The Burnett School of Medicine (formerly TCU and UNTHSC School of Medicine) is the graduate medical school of Texas Christian University (TCU) located in Fort Worth, Texas. The school welcomed its first class of 60 students in July 2019.

History 
In July 2015, TCU and the University of North Texas Health Science Center at Fort Worth (UNTHSC) announced their plans to jointly open an allopathic medical school in Fort Worth. The school received preliminary accreditation from the Liaison Committee on Medical Education in October 2018 and welcomed its first class of 60 students in July 2019. TCU maintained accredited as the degree-granting institution, with faculty and staff employed by the university, while under joint operation and governance with UNTHSC on the university's campus. For the 2020-2021 application cycle there were 8,190 applications for 60 seats.

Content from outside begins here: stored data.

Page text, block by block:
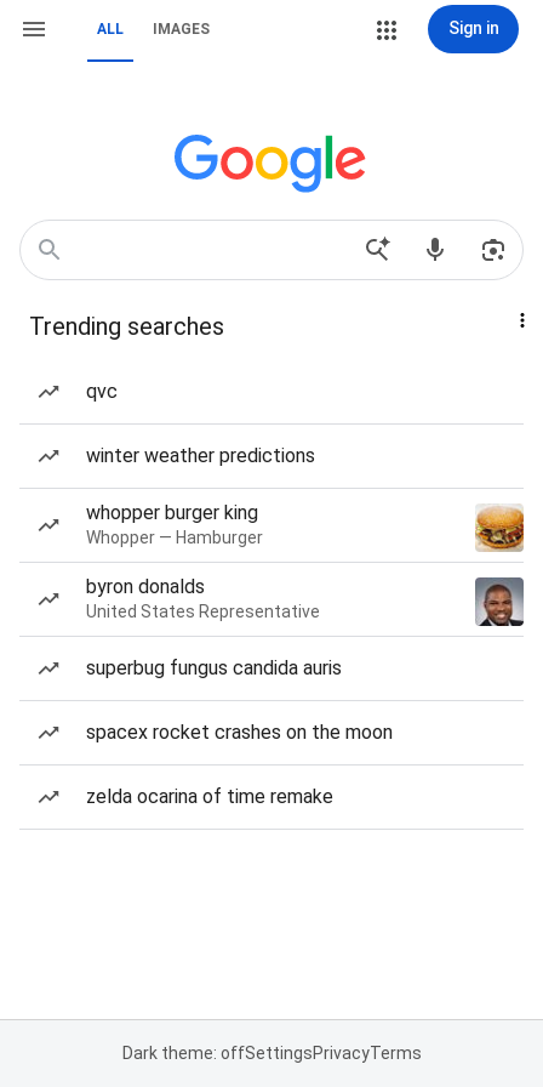
ALL IMAGES Sign in
Trending searches
qvc
winter weather predictions
whopper burger king
Whopper — Hamburger
byron donalds
United States Representative
superbug fungus candida auris
spacex rocket crashes on the moon
zelda ocarina of time remake
Dark theme: offSettingsPrivacyTerms

On January 12, 2022, TCU and UNTHSC announced the end of their joint partnership, with TCU solely responsible for the operation and governance of the renamed TCU School of Medicine. UNTHSC will continue to operate the separate Texas College of Osteopathic Medicine on their Fort Worth campus.

Teaching Facilities 
The school's primary education and research facilities are currently located on the 33-acre UNTHSC campus in the Fort Worth Cultural District, located 3 miles south of the TCU campus. In February of 2022, TCU announced it had acquired land in the medical innovation district of Fort Worth's Near Southside neighborhood, with plans to complete a new 4-story, approximately 100,000 square foot full medical school campus in 2024.

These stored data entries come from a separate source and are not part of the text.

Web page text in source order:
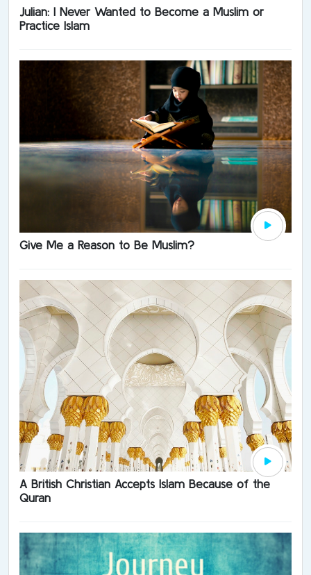
Julian: I Never Wanted to Become a Muslim or
Practice Islam
Give Me a Reason to Be Muslim?
A British Christian Accepts Islam Because of the
Quran

The TCU School of Medicine has clinical partnerships with Baylor Scott & White All Saints Medical Center, Baylor Scott & White – Grapevine, Baylor Surgical Hospital at Fort Worth, Cook Children's Health Care System, JPS Health Network, Texas Health Harris Methodist Hospital Alliance Texas Health Fort Worth, and Texas Health Harris Methodist Hospital Southwest Fort Worth.